Quote the data below in full, minus the images.

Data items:
# # # # #

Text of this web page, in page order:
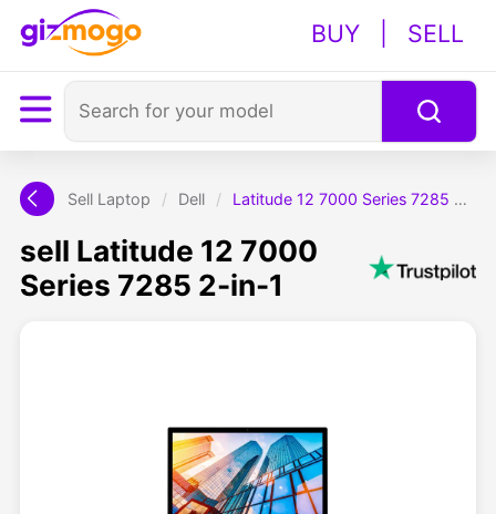
BUY SELL
Sell Laptop / Dell / Latitude 12 7000 Series 7285 2-in-1
sell Latitude 12 7000
Series 7285 2-in-1
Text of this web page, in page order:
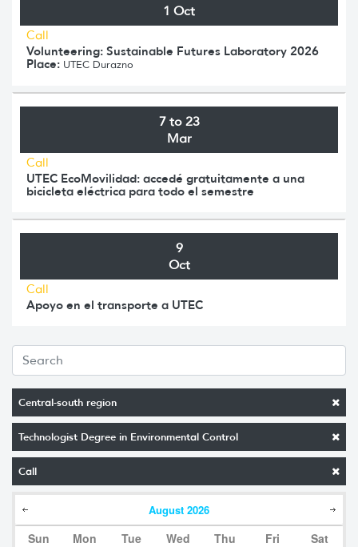
Central-south region
Technologist Degree in Environmental Control
Call
August 2026
Sun Mon Tue Wed Thu Fri Sat
1 Oct
Call
Volunteering: Sustainable Futures Laboratory 2026
Place: UTEC Durazno
7 to 23
Mar
Call
UTEC EcoMovilidad: accedé gratuitamente a una
bicicleta eléctrica para todo el semestre
9
Oct
Call
Apoyo en el transporte a UTEC
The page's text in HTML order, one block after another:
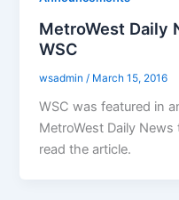
MetroWest Daily
WSC
wsadmin / March 15, 2016
WSC was featured in
MetroWest Daily
read the article.
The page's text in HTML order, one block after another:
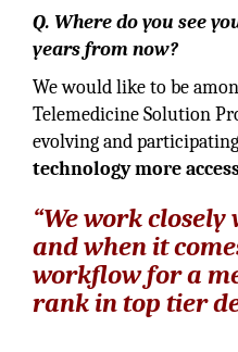
Q. Where do you see
years from now?
We would like to be
Telemedicine Solution
evolving and
technology more
“We work
and when it
workflow for a
rank in top tier
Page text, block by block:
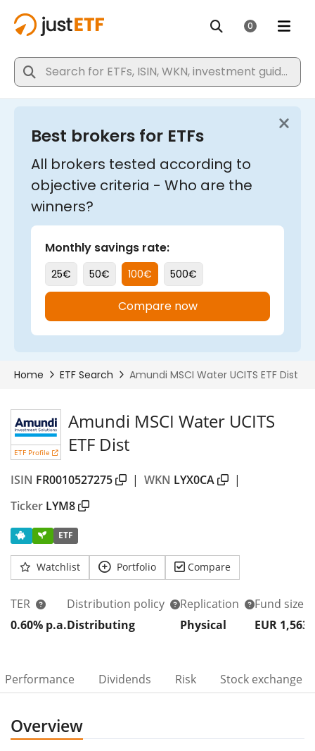
ETF Profile
Amundi MSCI Water UCITS
ETF Dist
ISIN FR0010527275 | WKN LYX0CA
|
Ticker LYM8
ETF
Watchlist Portfolio Compare
TER
0.60% p.a.
Distribution policy
Distributing
Replication
Physical
Fund size
EUR 1,563
Performance Dividends Risk Stock exchange
Overview
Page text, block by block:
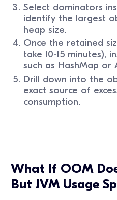
Select dominators
identify the largest
heap size.
Once the retained
take 10-15 minutes),
such as HashMap or
Drill down into the
exact source of
consumption.
What If OOM
But JVM Usage
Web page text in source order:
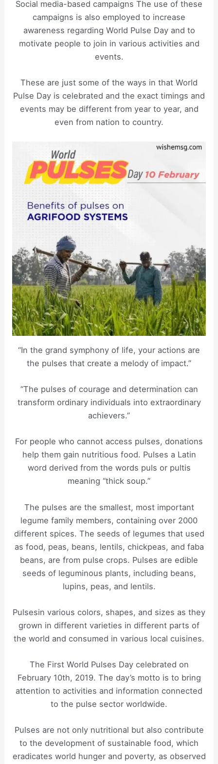
Social media-based campaigns The use of these
campaigns is also employed to increase
awareness regarding World Pulse Day and to
motivate people to join in various activities and
events.
These are just some of the ways in that World
Pulse Day is celebrated and the exact timings and
events may be different from year to year, and
even from nation to country.
“In the grand symphony of life, your actions are
the pulses that create a melody of impact.”
“The pulses of courage and determination can
transform ordinary individuals into extraordinary
achievers.”
For people who cannot access pulses, donations
help them gain nutritious food. Pulses a Latin
word derived from the words puls or pultis
meaning “thick soup.”
The pulses are the smallest, most important
legume family members, containing over 2000
different spices. The seeds of legumes that used
as food, peas, beans, lentils, chickpeas, and faba
beans, are from pulse crops. Pulses are edible
seeds of leguminous plants, including beans,
lupins, peas, and lentils.
Pulsesin various colors, shapes, and sizes as they
grown in different varieties in different parts of
the world and consumed in various local cuisines.
The First World Pulses Day celebrated on
February 10th, 2019. The day’s motto is to bring
attention to activities and information connected
to the pulse sector worldwide.
Pulses are not only nutritional but also contribute
to the development of sustainable food, which
eradicates world hunger and poverty, as observed
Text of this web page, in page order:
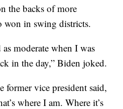
the backs of more
won in swing districts.
moderate when I was
in the day,” Biden joked.
former vice president said,
where I am. Where it’s
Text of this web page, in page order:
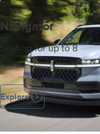
Navigator
Seating for up to 8
Explore
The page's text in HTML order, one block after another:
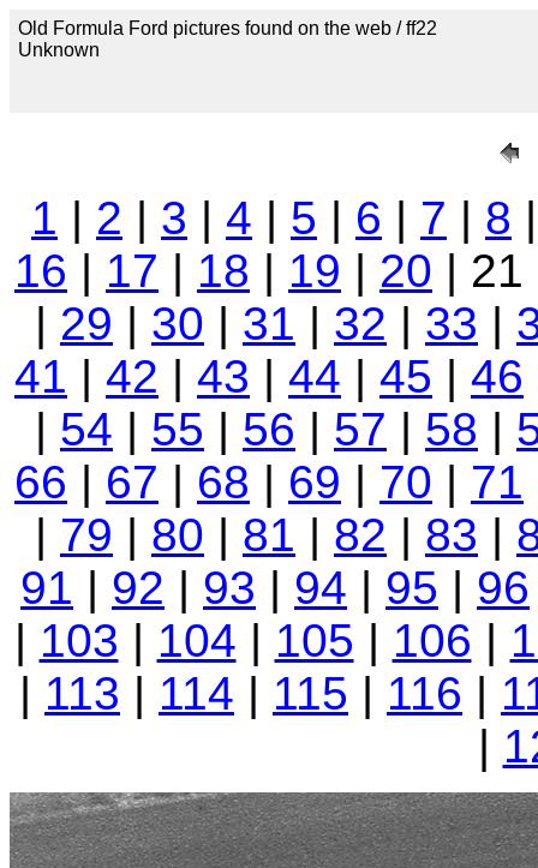
Old Formula Ford pictures found on the web / ff22
Unknown
1 | 2 | 3 | 4 | 5 | 6 | 7 | 8
16 | 17 | 18 | 19 | 20 |
| 29 | 30 | 31 | 32 | 33 |
41 | 42 | 43 | 44 | 45 | 46
| 54 | 55 | 56 | 57 | 58 |
66 | 67 | 68 | 69 | 70 | 71
| 79 | 80 | 81 | 82 | 83 |
91 | 92 | 93 | 94 | 95 | 96
| 103 | 104 | 105 | 106 |
| 113 | 114 | 115 | 116 |
|
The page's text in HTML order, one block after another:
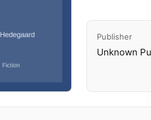
Publisher
Unknown
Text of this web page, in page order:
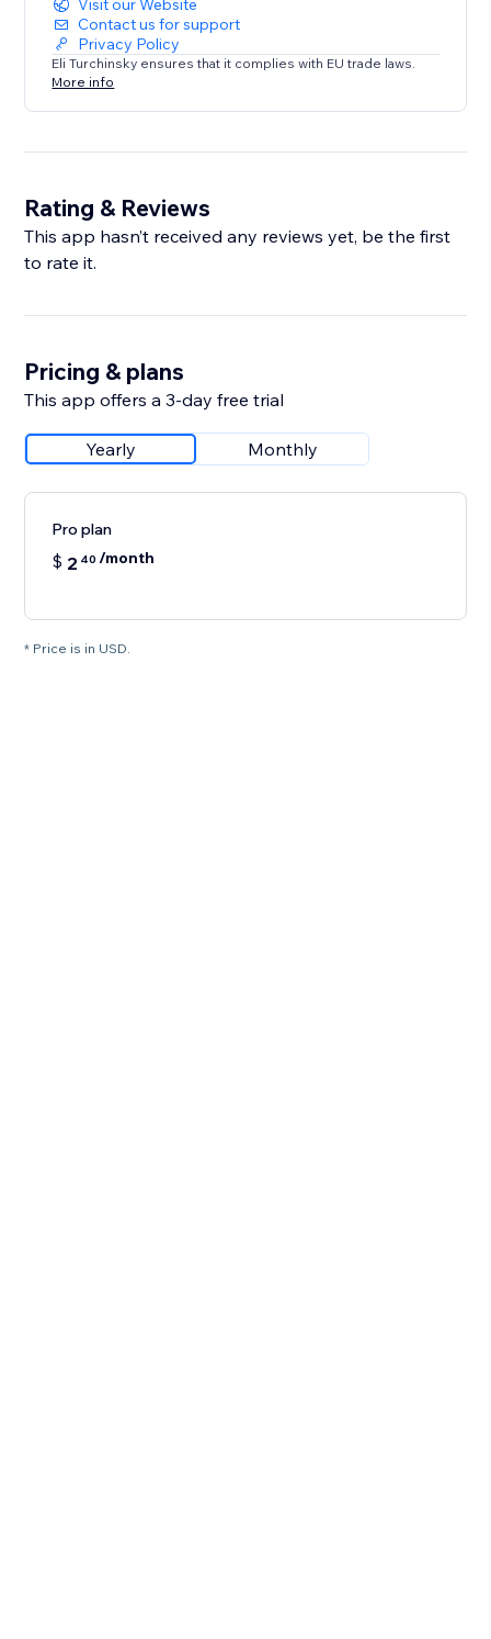
Visit our Website
Contact us for support
Privacy Policy
Eli Turchinsky ensures that it complies with EU trade laws.
More info
Rating & Reviews
This app hasn’t received any reviews yet, be the first
to rate it.
Pricing & plans
This app offers a 3-day free trial
Yearly Monthly
Pro plan
$ 2 40 /month
* Price is in USD.
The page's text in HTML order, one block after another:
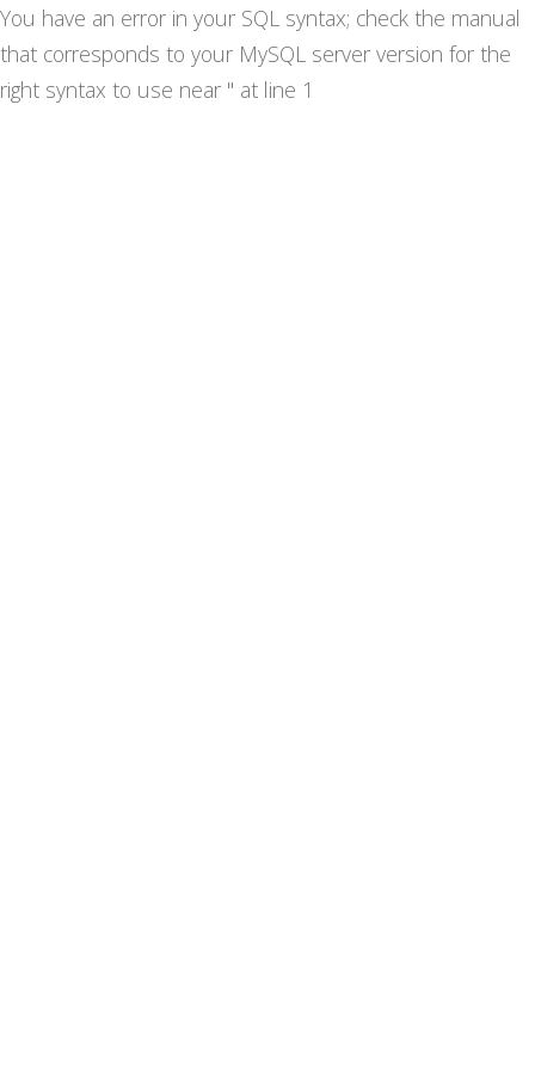
You have an error in your SQL syntax; check the manual
that corresponds to your MySQL server version for the
right syntax to use near '' at line 1
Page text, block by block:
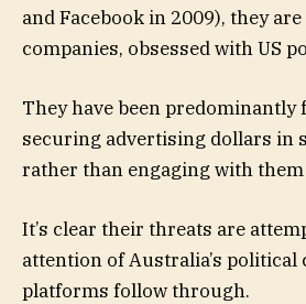
and Facebook in 2009), they
companies, obsessed with US
They have been predominantly
securing advertising dollars in
rather than engaging with
It’s clear their threats are
attention of Australia’s political
platforms follow through.
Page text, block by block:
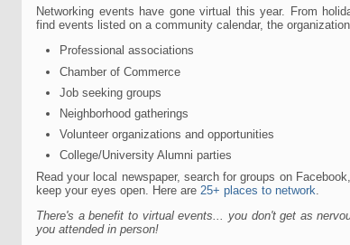
Networking events have gone virtual this year. From
find events listed on a community calendar, the
Professional associations
Chamber of Commerce
Job seeking groups
Neighborhood gatherings
Volunteer organizations and opportunities
College/University Alumni parties
Read your local newspaper, search for groups on
keep your eyes open. Here are 25+ places to network.
There's a benefit to virtual events... you don't get as
you attended in person!
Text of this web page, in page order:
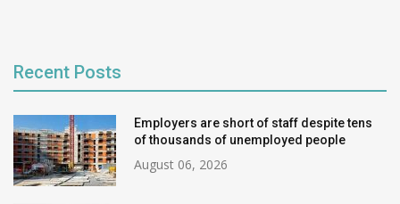
Recent Posts
Employers are short of staff despite tens
of thousands of unemployed people
August 06, 2026
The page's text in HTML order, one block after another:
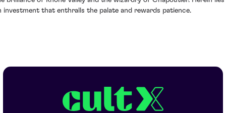
investment that enthralls the palate and rewards patience.
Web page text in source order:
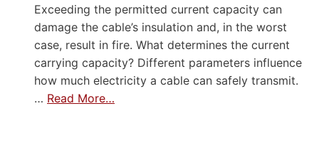
Exceeding the permitted current capacity can
damage the cable’s insulation and, in the worst
case, result in fire. What determines the current
carrying capacity? Different parameters influence
how much electricity a cable can safely transmit.
… Read More…
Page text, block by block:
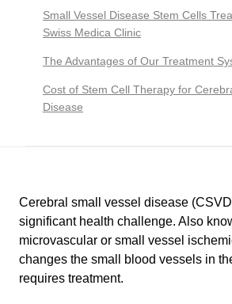
Cerebral small vessel disease
significant health challenge. Also
microvascular or small vessel
changes the small blood vessels in
requires treatment.
Small Vessel Disease Stem Cells
Swiss Medica Clinic
The Advantages of Our Treatment
Cost of Stem Cell Therapy for
Disease
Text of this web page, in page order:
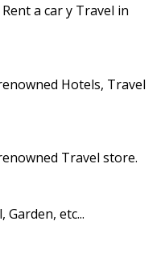
a car y Travel in
Hotels, Travel
Travel store.
etc...

# # # # #

Exercise result:
Text of this web page, in page order:
BUY SELL
Sell Laptop / Dell / Latitude 12 7000 Series 7285 2-in-1
sell Latitude 12 7000
Series 7285 2-in-1
Text of this web page, in page order:
Central-south region
Technologist Degree in Environmental Control
Call
August 2026
Sun Mon Tue Wed Thu Fri Sat
1 Oct
Call
Volunteering: Sustainable Futures Laboratory 2026
Place: UTEC Durazno
7 to 23
Mar
Call
UTEC EcoMovilidad: accedé gratuitamente a una
bicicleta eléctrica para todo el semestre
9
Oct
Call
Apoyo en el transporte a UTEC
The page's text in HTML order, one block after another:
MetroWest Daily
WSC
wsadmin / March 15, 2016
WSC was featured in
MetroWest Daily
read the article.
The page's text in HTML order, one block after another:
Q. Where do you see
years from now?
We would like to be
Telemedicine Solution
evolving and
technology more
“We work
and when it
workflow for a
rank in top tier
Page text, block by block:
ETF Profile
Amundi MSCI Water UCITS
ETF Dist
ISIN FR0010527275 | WKN LYX0CA
|
Ticker LYM8
ETF
Watchlist Portfolio Compare
TER
0.60% p.a.
Distribution policy
Distributing
Replication
Physical
Fund size
EUR 1,563
Performance Dividends Risk Stock exchange
Overview
Page text, block by block:
Select dominators
identify the largest
heap size.
Once the retained
take 10-15 minutes),
such as HashMap or
Drill down into the
exact source of
consumption.
What If OOM
But JVM Usage
Web page text in source order:
Social media-based campaigns The use of these
campaigns is also employed to increase
awareness regarding World Pulse Day and to
motivate people to join in various activities and
events.
These are just some of the ways in that World
Pulse Day is celebrated and the exact timings and
events may be different from year to year, and
even from nation to country.
“In the grand symphony of life, your actions are
the pulses that create a melody of impact.”
“The pulses of courage and determination can
transform ordinary individuals into extraordinary
achievers.”
For people who cannot access pulses, donations
help them gain nutritious food. Pulses a Latin
word derived from the words puls or pultis
meaning “thick soup.”
The pulses are the smallest, most important
legume family members, containing over 2000
different spices. The seeds of legumes that used
as food, peas, beans, lentils, chickpeas, and faba
beans, are from pulse crops. Pulses are edible
seeds of leguminous plants, including beans,
lupins, peas, and lentils.
Pulsesin various colors, shapes, and sizes as they
grown in different varieties in different parts of
the world and consumed in various local cuisines.
The First World Pulses Day celebrated on
February 10th, 2019. The day’s motto is to bring
attention to activities and information connected
to the pulse sector worldwide.
Pulses are not only nutritional but also contribute
to the development of sustainable food, which
eradicates world hunger and poverty, as observed
Text of this web page, in page order:
the backs of more
won in swing districts.
moderate when I was
in the day,” Biden joked.
former vice president said,
where I am. Where it’s
Text of this web page, in page order:
Navigator
Seating for up to 8
Explore
The page's text in HTML order, one block after another:
Old Formula Ford pictures found on the web / ff22
Unknown
1 | 2 | 3 | 4 | 5 | 6 | 7 | 8
16 | 17 | 18 | 19 | 20 |
| 29 | 30 | 31 | 32 | 33 |
41 | 42 | 43 | 44 | 45 | 46
| 54 | 55 | 56 | 57 | 58 |
66 | 67 | 68 | 69 | 70 | 71
| 79 | 80 | 81 | 82 | 83 |
91 | 92 | 93 | 94 | 95 | 96
| 103 | 104 | 105 | 106 |
| 113 | 114 | 115 | 116 |
|
The page's text in HTML order, one block after another:
Publisher
Unknown
Text of this web page, in page order:
Visit our Website
Contact us for support
Privacy Policy
Eli Turchinsky ensures that it complies with EU trade laws.
More info
Rating & Reviews
This app hasn’t received any reviews yet, be the first
to rate it.
Pricing & plans
This app offers a 3-day free trial
Yearly Monthly
Pro plan
$ 2 40 /month
* Price is in USD.
The page's text in HTML order, one block after another:
You have an error in your SQL syntax; check the manual
that corresponds to your MySQL server version for the
right syntax to use near '' at line 1
Page text, block by block:
and Facebook in 2009), they
companies, obsessed with US
They have been predominantly
securing advertising dollars in
rather than engaging with
It’s clear their threats are
attention of Australia’s political
platforms follow through.
Page text, block by block:
Networking events have gone virtual this year. From
find events listed on a community calendar, the
Professional associations
Chamber of Commerce
Job seeking groups
Neighborhood gatherings
Volunteer organizations and opportunities
College/University Alumni parties
Read your local newspaper, search for groups on
keep your eyes open. Here are 25+ places to network.
There's a benefit to virtual events... you don't get as
you attended in person!
Text of this web page, in page order:
Recent Posts
Employers are short of staff despite tens
of thousands of unemployed people
August 06, 2026
The page's text in HTML order, one block after another:
investment that enthralls the palate and rewards patience.
Web page text in source order:
Exceeding the permitted current capacity can
damage the cable’s insulation and, in the worst
case, result in fire. What determines the current
carrying capacity? Different parameters influence
how much electricity a cable can safely transmit.
… Read More…
Page text, block by block:
Cerebral small vessel disease
significant health challenge. Also
microvascular or small vessel
changes the small blood vessels in
requires treatment.
Small Vessel Disease Stem Cells
Swiss Medica Clinic
The Advantages of Our Treatment
Cost of Stem Cell Therapy for
Disease
Text of this web page, in page order:
a car y Travel in
Hotels, Travel
Travel store.
etc...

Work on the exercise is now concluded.